Increasing evidence of the benefits of paid leave means Congress needs to consider a federal program like the FAMILY Act

Sen. Kirsten Gillibrand (D-NY) and Rep. Rosa DeLauro (D-CT) are expected to reintroduce today the FAMILY (Family Medical Insurance Leave) Act, a bill that would establish the first near-universal federal program to provide workers with paid leave following the birth or adoption of a child, or to care for a seriously ill family member or recover from their own illness.

Today, the primary federal law supporting workers who are new parents or have caregiving responsibilities that require them to take time away from work is the Family and Medical Leave Act, enacted more than 25 years ago. That law requires employers with more than 50 employees to allow workers to take unpaid time off from work and return to their jobs when they take time for the arrival of a new child, family caregiving, or illness. While certainly a milestone achievement, however, FMLA covers only three out of five workers and disproportionately excludes low-income and less-educated workers. And, of course, many workers can’t afford to take unpaid leave, and most employers do not voluntarily provide paid leave.

The United States is the only developed country without a national paid leave program. A 2014 report by the president’s Council of Economic Advisers provided substantial evidence of the economic effects of lack of access to paid leave, including lower labor force participation and reduced lifetime earnings. Moreover, there is now growing evidence from existing paid leave programs of the impact they have on families, businesses, and the U.S. economy. Congress should consider that evidence as it takes up the FAMILY Act and any other paid leave proposals.

Equitable Growth has funded research on paid leave and has published numerous reports and articles describing and analyzing existing research on the effectiveness of paid family leave programs in the United States and overseas. Six states and the District of Columbia either have established or are developing paid leave programs. The existing state programs—the oldest, in California, dates back to 2004—have provided a laboratory for researchers to study labor and health outcomes for individuals, performance and productivity outcomes for firms, and broader macroeconomic outcomes of paid family and medical leave. This work builds on a considerable body of research from long-established programs in some European countries. The answers to many questions are already coming into focus.

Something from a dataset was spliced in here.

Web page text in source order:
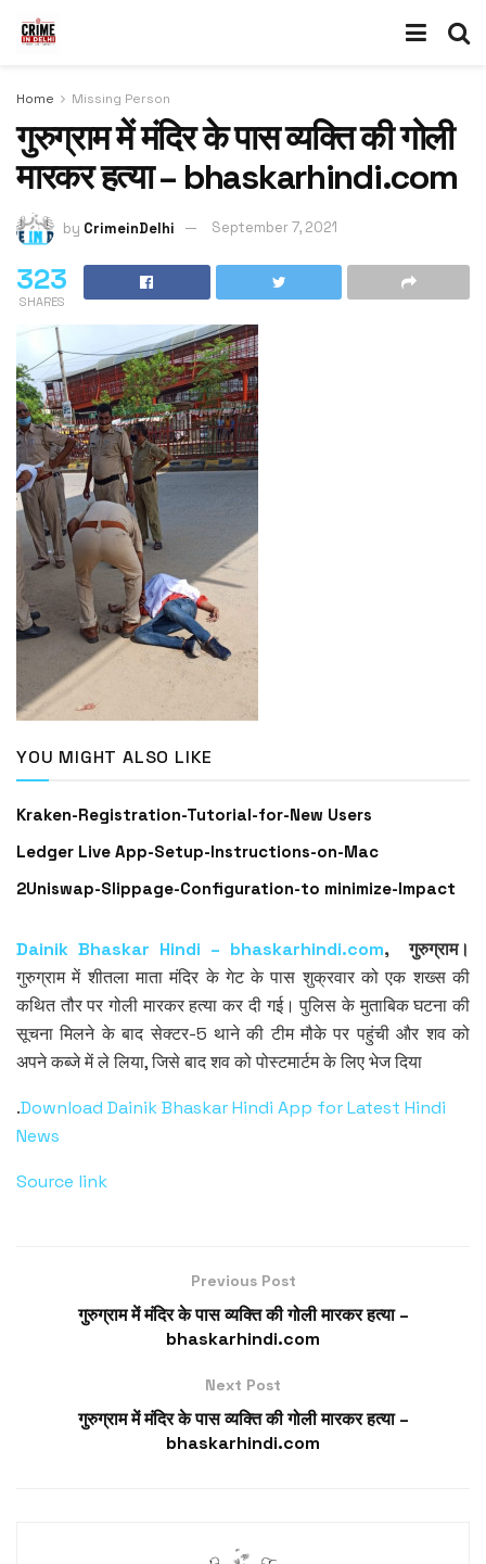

Here in the United States, the studies so far have mostly focused on paid parental leave. There is evidence, for example, that in states with paid leave insurance programs, mothers who use paid leave are more likely to remain in the workforce in the year following a birth. The women experiencing the benefits of these new programs are more likely to be less educated, which makes sense given that they are less likely to have had access to paid leave in the absence of a state program.

In addition, studies looking at access to paid leave, from employers or states, across the United States have shown that in instances where paid leave is provided there is less reliance on public assistance to contend with family medical emergencies. Moreover, there has been no evidence of higher employee turnover or rising wage costs for businesses.

Research on parental leave programs abroad also suggests that paid leave of the length contemplated by the FAMILY Act, up to 12 weeks, has a positive effect on women’s income and likelihood of remaining in the workforce. Unlike programs in many other countries, the FAMILY Act is gender neutral, which encourages men and women equally to take leave to care for a child or ailing loved one. And we’re beginning to learn more about the economic implications of these policies as states implement their paid leave programs.

To be clear, while paid leave for new parents has critical benefits, and most research on paid leave has focused on this kind of leave, this support is just as important for workers who are trying to cope with a personal health problem or care for a family member with a serious health condition. As the U.S. population ages, more workers need time off to care for elderly family members or see to their own illnesses. Paid leave is also important for issues associated with a family member’s military deployment.

Some have pointed to a tax credit included in the 2017 Tax Cuts and Jobs Act as a meaningful way of addressing the need for paid leave, but as I wrote before this legislation was enacted, the available evidence suggests this will do little to solve the problem. Rather than encouraging new or improved family and medical leave policies, the credit can be expected to benefit firms that already offer this benefit. These businesses are larger and tend to pay their workers more, so the subsidy is unlikely to be of great help to the low-income workers who most need support.

In 2018, Bridget Ansel and I summarized the set of principles for a national paid leave policy that we originally laid out in a more wide-ranging paper we wrote for the Hamilton Project. We said that a paid leave program should:

  • Cover the range of family and medical needs that require time away from work
  • Be available to all workers—men and women—equally
  • Provide adequate length of leave to address care needs
  • Have a sufficiently high wage-replacement rate to make a difference in people’s lives

These principles are based on the research that has been done in the United States and abroad, and on clear needs in American society. As Congress considers the FAMILY Act and other proposals for paid family leave, it would do well not only to review the research on existing programs, but also consider these principles. The health of working families and the U.S. economy will increasingly depend on a sound, evidence-based national paid leave program.